Here was perhaps my last chance for discovery. I packed a suitcase and took a train that stopped in the small hamlet where old Great-uncle Henry lived. The widower, alone in his ninties, was happy to see a relative from the city. He took me to a neighborhood tavern, where we conversed at great length about family history and relatives from the past and present.

Finally, after food and drinks, we reached a point when it seemed safe to bring up my topic of personal concern. First of all, I described my terrorizing nightmare that I had each and every night.

As I went on, the gray face of my relative began to turn a bright shade of red. I had never before seen him display any such intense emotion. It was evident at once that my description was gravely affecting him.

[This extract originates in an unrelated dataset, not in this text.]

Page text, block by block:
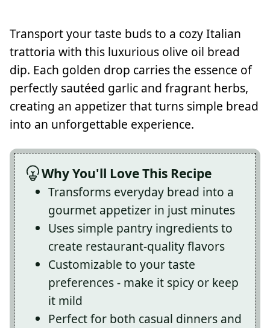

Without mentioning anything concerning outside influences on my mind, I came to a stop and stared with concentration at the face and eyes of my aged granduncle.

When he started to speak, it was in a hollow voice unlike anything he normally used.

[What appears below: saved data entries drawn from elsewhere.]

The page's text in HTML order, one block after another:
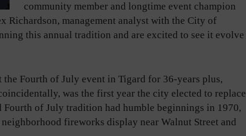
community member and longtime event champion
Richardson, management analyst with the City of
this annual tradition and are excited to see it evolve
the Fourth of July event in Tigard for 36-years plus,
was the first year the city elected to replace
of July tradition had humble beginnings in 1970,
fireworks display near Walnut Street and
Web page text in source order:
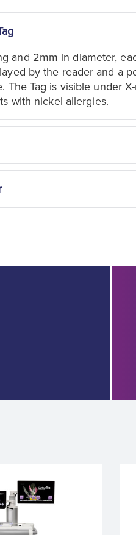
and 2mm in diameter,
by the reader and a
The Tag is visible under
with nickel allergies.
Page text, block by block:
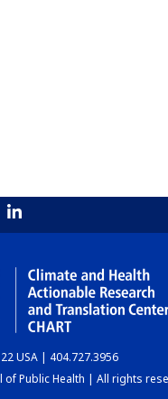
USA | 404.727.3956
Public Health | All rights
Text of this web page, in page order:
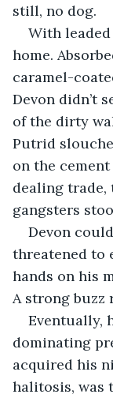
still, no dog.
With
home.
caramel-
Devon didn’t
of the dirty
Putrid
on the
dealing trade,
gangsters
Devon
threatened to
hands on his
A strong buzz
Eventually,
dominating
acquired his
halitosis, was
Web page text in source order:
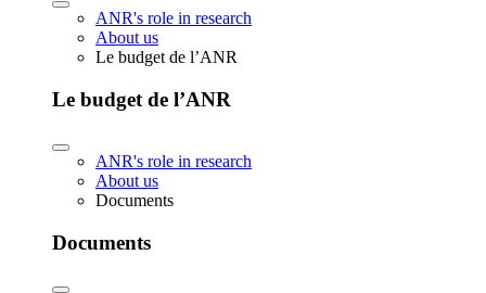
ANR's role in research
About us
Le budget de l’ANR
Le budget de l’ANR
ANR's role in research
About us
Documents
Documents
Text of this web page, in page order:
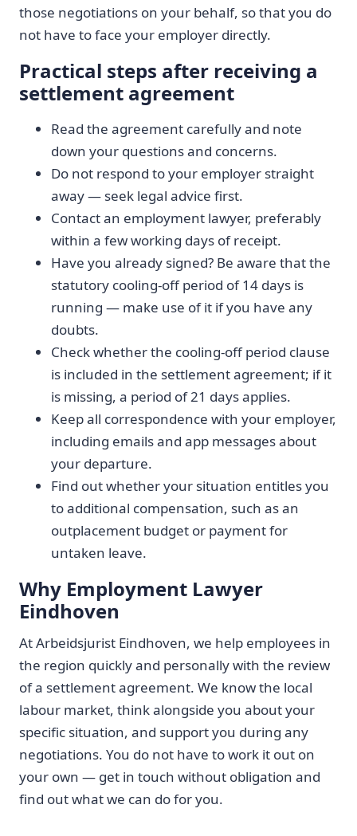
those negotiations on your behalf, so that you do
not have to face your employer directly.
Practical steps after receiving a
settlement agreement
Read the agreement carefully and note
down your questions and concerns.
Do not respond to your employer straight
away — seek legal advice first.
Contact an employment lawyer, preferably
within a few working days of receipt.
Have you already signed? Be aware that the
statutory cooling-off period of 14 days is
running — make use of it if you have any
doubts.
Check whether the cooling-off period clause
is included in the settlement agreement; if it
is missing, a period of 21 days applies.
Keep all correspondence with your employer,
including emails and app messages about
your departure.
Find out whether your situation entitles you
to additional compensation, such as an
outplacement budget or payment for
untaken leave.
Why Employment Lawyer
Eindhoven
At Arbeidsjurist Eindhoven, we help employees in
the region quickly and personally with the review
of a settlement agreement. We know the local
labour market, think alongside you about your
specific situation, and support you during any
negotiations. You do not have to work it out on
your own — get in touch without obligation and
find out what we can do for you.

“What you have told me is not new, but an echo of something earlier and much older. Let me explain.

“I had similar dreams for years while I was a young man. Then, making a detailed study of family genealogy, I came upon a certain true event from out of the distant past. It was this: my own maternal grandfather had been convicted of the murder of his wife, my grandmother. Instead of being executed for the crime, he was committed for life to an institution for the criminally insane. He was still there when I uncovered his personal history in old newspapers and court records. I was not permitted to see the elderly resident of the state asylum. But I talked with his psychiatrist, who informed me that he suffered nightmare visions of his crime every single night.

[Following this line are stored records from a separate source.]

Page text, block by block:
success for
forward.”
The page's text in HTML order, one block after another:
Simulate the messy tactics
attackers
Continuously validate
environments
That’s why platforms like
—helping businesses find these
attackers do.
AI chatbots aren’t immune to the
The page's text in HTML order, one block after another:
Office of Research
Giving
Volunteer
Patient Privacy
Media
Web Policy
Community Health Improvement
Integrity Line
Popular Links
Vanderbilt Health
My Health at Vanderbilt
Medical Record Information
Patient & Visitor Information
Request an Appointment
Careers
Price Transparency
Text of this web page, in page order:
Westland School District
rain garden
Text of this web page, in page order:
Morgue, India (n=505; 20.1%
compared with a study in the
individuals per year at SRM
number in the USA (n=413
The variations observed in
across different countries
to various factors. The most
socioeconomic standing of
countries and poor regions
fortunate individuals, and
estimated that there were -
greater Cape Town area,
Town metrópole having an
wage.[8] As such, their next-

“I left the place with the immediate knowledge that it was he who was transmitting telepathic signals into my sleeping mind. Over time, I was able to put a halt to what I had been receiving from him. That occurred shortly before I learned that my insane grandfather had died.

“In recent days, though, the bad dreams have started once again. I have to conclude that he is still sending such visions from out of the past, from a plane of time that can still strike my sleeping mind.”

The old man looked at me with bitterness, but also a bit of sympathy.

I had to ask him a final question.

“How can I ever free myself from this torturous dreaming?”

“You cannot do that on your own,” he told me with a moan. “Only when he himself halts the dreaming can yours come to an end, as they once did for me. Today, I am suffering nightly pain exactly as you do. My only hope is that grandfather decides to no longer have this nightmare, even in his grave. It seems to me that alone will be your salvation as well.

“I am sorry, but that happens to be both your and my situation.”

I excused myself and quickly left the hamlet, never coming back again.

My fate has therefore remained at the mercy of this demented, dead grandfather of my own great-uncle, and I continue to dream of a murderous crime committed over a century ago.

I marvel every morning when I wake up at the genetic factor involved in the dream still broadcast into my mind.